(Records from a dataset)
####################
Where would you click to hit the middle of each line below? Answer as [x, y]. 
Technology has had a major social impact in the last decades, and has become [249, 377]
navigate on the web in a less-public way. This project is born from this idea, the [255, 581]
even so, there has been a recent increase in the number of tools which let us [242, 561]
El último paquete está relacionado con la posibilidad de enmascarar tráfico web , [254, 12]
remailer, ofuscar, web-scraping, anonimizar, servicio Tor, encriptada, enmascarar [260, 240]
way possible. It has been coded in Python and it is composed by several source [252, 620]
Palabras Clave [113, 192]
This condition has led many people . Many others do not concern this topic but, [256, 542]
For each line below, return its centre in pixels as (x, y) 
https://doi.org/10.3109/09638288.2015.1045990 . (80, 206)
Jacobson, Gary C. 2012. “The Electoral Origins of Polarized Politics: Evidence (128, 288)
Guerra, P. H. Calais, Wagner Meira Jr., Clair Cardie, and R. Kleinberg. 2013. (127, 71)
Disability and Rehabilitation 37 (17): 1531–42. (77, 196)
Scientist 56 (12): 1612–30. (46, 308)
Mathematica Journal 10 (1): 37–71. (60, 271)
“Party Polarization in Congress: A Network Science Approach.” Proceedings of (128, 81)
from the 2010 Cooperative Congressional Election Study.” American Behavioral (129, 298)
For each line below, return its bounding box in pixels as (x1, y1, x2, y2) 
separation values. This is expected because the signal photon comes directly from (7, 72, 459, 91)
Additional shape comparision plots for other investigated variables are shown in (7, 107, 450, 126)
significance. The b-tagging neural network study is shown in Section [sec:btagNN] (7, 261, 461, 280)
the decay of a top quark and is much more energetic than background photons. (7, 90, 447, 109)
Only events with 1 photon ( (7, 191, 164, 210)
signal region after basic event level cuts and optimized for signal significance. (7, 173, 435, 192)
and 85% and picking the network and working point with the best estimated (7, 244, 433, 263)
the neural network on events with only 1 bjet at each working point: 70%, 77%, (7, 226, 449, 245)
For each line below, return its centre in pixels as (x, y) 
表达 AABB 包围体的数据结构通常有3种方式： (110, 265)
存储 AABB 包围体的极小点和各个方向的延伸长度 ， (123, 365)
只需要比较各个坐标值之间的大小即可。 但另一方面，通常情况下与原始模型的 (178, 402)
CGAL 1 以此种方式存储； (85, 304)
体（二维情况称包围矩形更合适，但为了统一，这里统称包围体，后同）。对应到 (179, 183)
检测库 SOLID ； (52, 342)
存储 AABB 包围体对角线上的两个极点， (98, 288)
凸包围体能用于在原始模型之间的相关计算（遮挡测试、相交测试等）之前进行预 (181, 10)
####################
PROBLEM TO WORK ON. The records need to be copied exactly, with no line left out.

YOUR SOLUTION.
Where would you click to hit the middle of each line below? Answer as [x, y]. 
Technology has had a major social impact in the last decades, and has become [249, 377]
navigate on the web in a less-public way. This project is born from this idea, the [255, 581]
even so, there has been a recent increase in the number of tools which let us [242, 561]
El último paquete está relacionado con la posibilidad de enmascarar tráfico web , [254, 12]
remailer, ofuscar, web-scraping, anonimizar, servicio Tor, encriptada, enmascarar [260, 240]
way possible. It has been coded in Python and it is composed by several source [252, 620]
Palabras Clave [113, 192]
This condition has led many people . Many others do not concern this topic but, [256, 542]
For each line below, return its centre in pixels as (x, y) 
https://doi.org/10.3109/09638288.2015.1045990 . (80, 206)
Jacobson, Gary C. 2012. “The Electoral Origins of Polarized Politics: Evidence (128, 288)
Guerra, P. H. Calais, Wagner Meira Jr., Clair Cardie, and R. Kleinberg. 2013. (127, 71)
Disability and Rehabilitation 37 (17): 1531–42. (77, 196)
Scientist 56 (12): 1612–30. (46, 308)
Mathematica Journal 10 (1): 37–71. (60, 271)
“Party Polarization in Congress: A Network Science Approach.” Proceedings of (128, 81)
from the 2010 Cooperative Congressional Election Study.” American Behavioral (129, 298)
For each line below, return its bounding box in pixels as (x1, y1, x2, y2) 
separation values. This is expected because the signal photon comes directly from (7, 72, 459, 91)
Additional shape comparision plots for other investigated variables are shown in (7, 107, 450, 126)
significance. The b-tagging neural network study is shown in Section [sec:btagNN] (7, 261, 461, 280)
the decay of a top quark and is much more energetic than background photons. (7, 90, 447, 109)
Only events with 1 photon ( (7, 191, 164, 210)
signal region after basic event level cuts and optimized for signal significance. (7, 173, 435, 192)
and 85% and picking the network and working point with the best estimated (7, 244, 433, 263)
the neural network on events with only 1 bjet at each working point: 70%, 77%, (7, 226, 449, 245)
For each line below, return its centre in pixels as (x, y) 
表达 AABB 包围体的数据结构通常有3种方式： (110, 265)
存储 AABB 包围体的极小点和各个方向的延伸长度 ， (123, 365)
只需要比较各个坐标值之间的大小即可。 但另一方面，通常情况下与原始模型的 (178, 402)
CGAL 1 以此种方式存储； (85, 304)
体（二维情况称包围矩形更合适，但为了统一，这里统称包围体，后同）。对应到 (179, 183)
检测库 SOLID ； (52, 342)
存储 AABB 包围体对角线上的两个极点， (98, 288)
凸包围体能用于在原始模型之间的相关计算（遮挡测试、相交测试等）之前进行预 (181, 10)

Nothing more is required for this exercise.